TV: Orquestra Gulbenkian interpreta Sinfonia nº4 de Tchaikovsky (RTP2 - 00h25)
A Orquestra Gulbenkian interpreta a Sinfonia nº 4 de Tchaikovsky sob a direcção do maestro suíço Lorenzo Viotti.
Na segunda metade do ano de 1877, a composição da Sinfonia nº4 em fá menor, Op.36, de Piotr Ilitch Tchaikovsky, acompanhou uma fase especialmente difícil da vida do compositor russo, marcada pelo fracasso do seu casamento com Antonina Milyukova. Os desapontamentos e fragilidades da experiência conjugal foram então confidenciados nas cartas que Tchaikovsky dirigiu ao irmão Modest e à sua protectora e dedicatária da Sinfonia nº4, Nadezhda von Meck.

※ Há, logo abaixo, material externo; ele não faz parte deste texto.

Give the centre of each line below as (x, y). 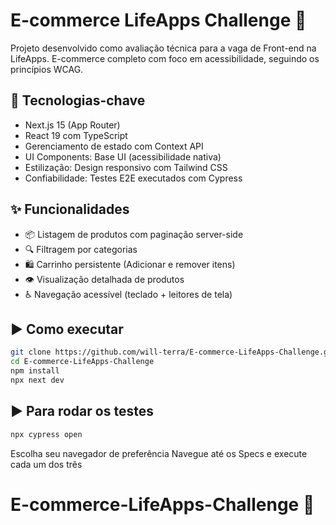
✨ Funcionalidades (70, 209)
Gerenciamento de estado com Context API (114, 146)
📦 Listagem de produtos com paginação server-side (134, 234)
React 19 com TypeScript (76, 135)
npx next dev (37, 380)
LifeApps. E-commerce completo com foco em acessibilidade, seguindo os (165, 58)
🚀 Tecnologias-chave (78, 100)
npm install (35, 371)
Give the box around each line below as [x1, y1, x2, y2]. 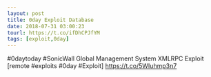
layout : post [7, 10, 45, 17]
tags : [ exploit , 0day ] [7, 36, 70, 43]
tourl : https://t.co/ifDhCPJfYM [7, 29, 100, 36]
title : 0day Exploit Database [7, 16, 94, 23]
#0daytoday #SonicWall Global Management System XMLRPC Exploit [7, 54, 205, 63]
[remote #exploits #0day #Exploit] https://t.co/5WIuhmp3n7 [7, 62, 177, 70]
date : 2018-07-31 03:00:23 [7, 23, 85, 30]
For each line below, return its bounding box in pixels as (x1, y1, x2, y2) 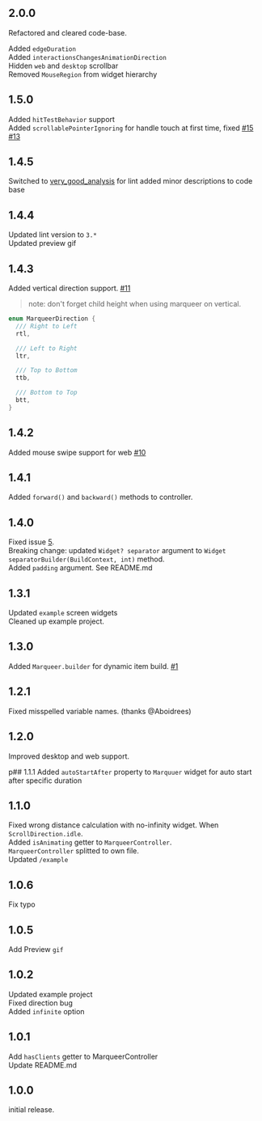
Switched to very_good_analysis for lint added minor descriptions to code (8, 176, 253, 186)
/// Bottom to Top (15, 388, 78, 397)
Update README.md (8, 1060, 78, 1070)
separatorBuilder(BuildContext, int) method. (8, 554, 165, 565)
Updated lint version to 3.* (8, 230, 97, 239)
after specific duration (8, 776, 82, 785)
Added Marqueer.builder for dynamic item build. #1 (8, 661, 179, 670)
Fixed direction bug (8, 998, 73, 1008)
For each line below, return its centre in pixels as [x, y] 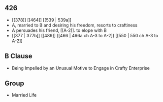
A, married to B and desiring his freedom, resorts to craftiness [74, 25]
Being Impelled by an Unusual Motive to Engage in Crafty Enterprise [81, 68]
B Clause [18, 56]
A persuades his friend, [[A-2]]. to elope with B [59, 30]
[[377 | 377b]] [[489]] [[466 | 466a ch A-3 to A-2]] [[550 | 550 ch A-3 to [85, 35]
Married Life [24, 95]
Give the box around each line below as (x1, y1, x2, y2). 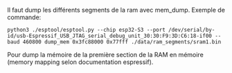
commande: (7, 13, 42, 21)
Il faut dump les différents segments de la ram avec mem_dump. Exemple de (7, 6, 225, 14)
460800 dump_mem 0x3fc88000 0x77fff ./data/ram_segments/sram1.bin (22, 39, 222, 45)
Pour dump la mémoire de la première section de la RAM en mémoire (7, 51, 204, 59)
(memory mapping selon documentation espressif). (7, 58, 154, 66)
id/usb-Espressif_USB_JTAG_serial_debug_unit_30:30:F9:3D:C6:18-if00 (7, 32, 213, 39)
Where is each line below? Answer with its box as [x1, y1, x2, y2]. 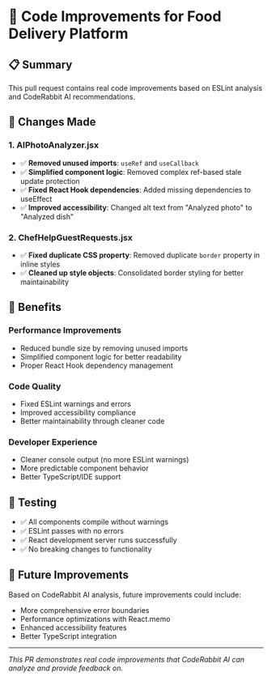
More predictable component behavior [19, 463, 149, 473]
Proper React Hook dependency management [19, 360, 173, 370]
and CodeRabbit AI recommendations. [8, 92, 136, 101]
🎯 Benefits [8, 300, 62, 314]
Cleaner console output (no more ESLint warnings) [19, 455, 189, 465]
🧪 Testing [8, 496, 57, 509]
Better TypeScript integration [19, 631, 117, 641]
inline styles [19, 259, 61, 269]
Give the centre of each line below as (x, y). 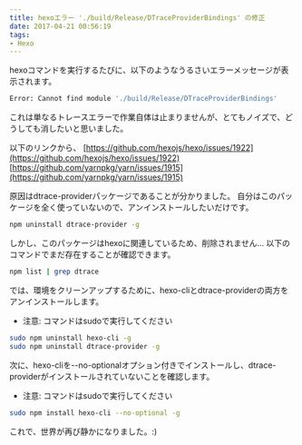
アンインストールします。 (57, 302)
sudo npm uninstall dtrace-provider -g (85, 346)
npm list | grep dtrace (54, 272)
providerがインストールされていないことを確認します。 (112, 376)
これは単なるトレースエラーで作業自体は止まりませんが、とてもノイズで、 (147, 117)
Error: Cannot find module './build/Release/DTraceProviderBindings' (144, 99)
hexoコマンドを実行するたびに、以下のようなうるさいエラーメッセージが (145, 70)
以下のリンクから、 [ (48, 148)
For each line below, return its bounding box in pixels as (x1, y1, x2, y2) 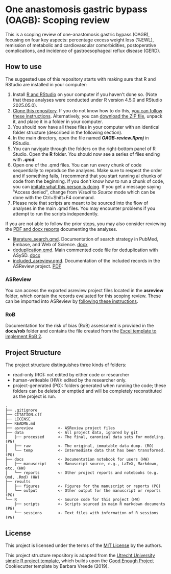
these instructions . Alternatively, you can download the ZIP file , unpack (12, 113, 162, 119)
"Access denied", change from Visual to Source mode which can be (12, 189, 156, 195)
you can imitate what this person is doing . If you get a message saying (12, 183, 161, 189)
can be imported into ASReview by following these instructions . (5, 298, 139, 304)
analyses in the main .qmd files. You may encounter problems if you (12, 205, 156, 211)
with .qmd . (12, 156, 36, 162)
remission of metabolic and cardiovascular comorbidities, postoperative (5, 42, 157, 48)
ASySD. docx (12, 252, 41, 258)
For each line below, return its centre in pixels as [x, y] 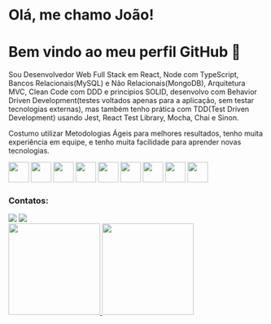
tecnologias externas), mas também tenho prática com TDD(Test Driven [129, 109]
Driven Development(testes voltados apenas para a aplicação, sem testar [131, 101]
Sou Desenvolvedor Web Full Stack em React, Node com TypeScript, [124, 75]
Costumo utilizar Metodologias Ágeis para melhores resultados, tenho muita [135, 134]
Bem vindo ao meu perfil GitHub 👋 [125, 52]
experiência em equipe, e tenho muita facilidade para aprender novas [125, 142]
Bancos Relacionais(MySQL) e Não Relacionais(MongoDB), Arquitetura [127, 84]
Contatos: [28, 201]
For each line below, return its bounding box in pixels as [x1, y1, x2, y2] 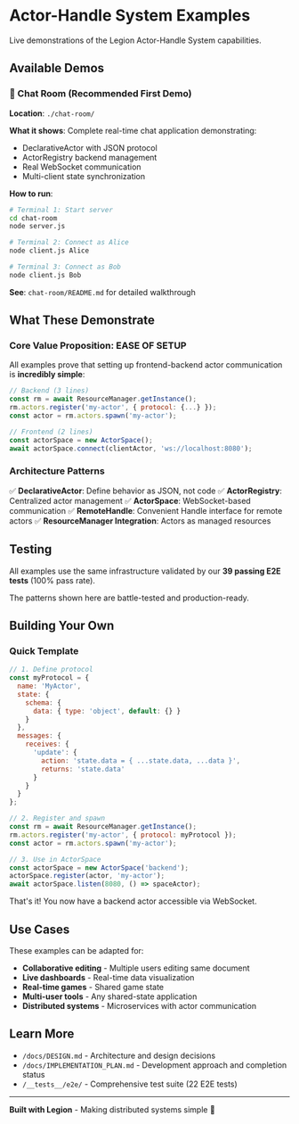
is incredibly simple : [9, 369, 85, 380]
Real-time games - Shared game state [21, 982, 165, 993]
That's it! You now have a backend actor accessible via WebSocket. [9, 896, 257, 906]
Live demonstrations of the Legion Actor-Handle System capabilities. [9, 35, 263, 45]
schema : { [25, 698, 62, 707]
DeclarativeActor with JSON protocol [21, 142, 158, 153]
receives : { [25, 740, 69, 749]
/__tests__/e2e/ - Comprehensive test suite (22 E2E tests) [21, 1079, 238, 1089]
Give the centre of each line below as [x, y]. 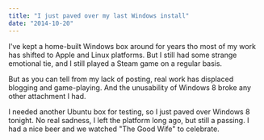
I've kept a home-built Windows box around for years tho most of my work [132, 46]
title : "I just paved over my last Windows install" [99, 16]
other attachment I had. [47, 96]
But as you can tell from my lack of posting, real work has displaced [121, 79]
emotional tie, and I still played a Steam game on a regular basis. [115, 63]
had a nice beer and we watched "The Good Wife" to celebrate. [114, 129]
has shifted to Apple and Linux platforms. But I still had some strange [123, 55]
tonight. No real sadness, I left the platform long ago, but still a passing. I [129, 120]
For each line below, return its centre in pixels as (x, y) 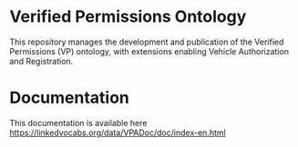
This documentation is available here (78, 122)
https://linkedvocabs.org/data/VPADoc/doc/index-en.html (118, 132)
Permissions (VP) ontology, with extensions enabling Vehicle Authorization (149, 51)
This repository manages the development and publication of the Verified (147, 42)
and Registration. (41, 61)
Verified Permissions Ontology (128, 17)
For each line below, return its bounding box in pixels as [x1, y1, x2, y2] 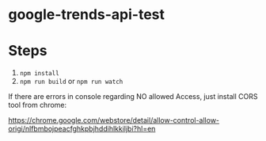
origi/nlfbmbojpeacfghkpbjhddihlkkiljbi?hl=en [8, 124, 156, 134]
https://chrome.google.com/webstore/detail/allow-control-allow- [8, 116, 220, 125]
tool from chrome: [8, 101, 67, 110]
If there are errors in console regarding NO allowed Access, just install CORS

O primeiro andamento da sinfonia, em particular, testemunha o domínio da grande forma sinfónica como veículo para a confrontação dramática de agregados temáticos diferentes entre si, mas complementares. A situação pessoal do compositor aflora, de forma bem nítida, no inexorável "motivo do destino" que teima em persistir ao longo dos andamentos da obra, qual lembrança omnipresente do fatuum beethoveniano, a obstar à plena realização da felicidade humana. Tal elemento temático, apresentado desde o início do andamento pelas trompas e fagotes, com eco nos trompetes e madeiras, actua simultaneamente como expediente de unificação musical e como gérmen criador de muitos dos seus componentes melódicos, como, por exemplo, o primeiro tema da exposição, apresentado pelos violinos e violoncelos, Moderato con anima, sobre um ritmo reminiscente da valsa.
Apesar de reflectirem diferentes predisposições e estados de alma, os dois andamentos seguintes, Andantino in modo di canzona e Scherzo, vêem-se impelidos por uma mesma atitude introspectiva, de que deu conta o compositor numa carta dirigida a Mme. von Meck. Segundo as suas palavras, o protagonista pressente e assimila a nostalgia que o rodeia, procurando depois combater as disposições adversas através da ingestão de vinho. Sobre ambos os andamentos pairam os ecos premonitórios do "tema do destino".
O último andamento constitui um momento de viragem na obra, já que propõe o retorno do discurso a um tom mais sério, o que de resto é sublinhado, desde logo, pela introdução de uma versão aperfeiçoada da secção inicial do Scherzo. Contudo, a ambiguidade torna-se a nota dominante, à medida que a textura evolui para patamares longínquos e contrastantes, fugindo à previsível resolução das tensões e dos conflitos ardilosamente construídos no andamento inicial. Ante as características melodias populares russas empregues no Finale, Tchaikovsky parece ter querido regressar às raízes mais simples da sua Sinfonia nº2, Pequena Rússia, composta cinco anos antes, mas a ascendência do destino implacável acaba por transmitir uma impressão final de resignação, face à impossibilidade de realizar os sonhos e aspirações mais profundos.
Concerto gravado no Auditório da Fundação Gulbenkian, em Lisboa, em Maio de 2021.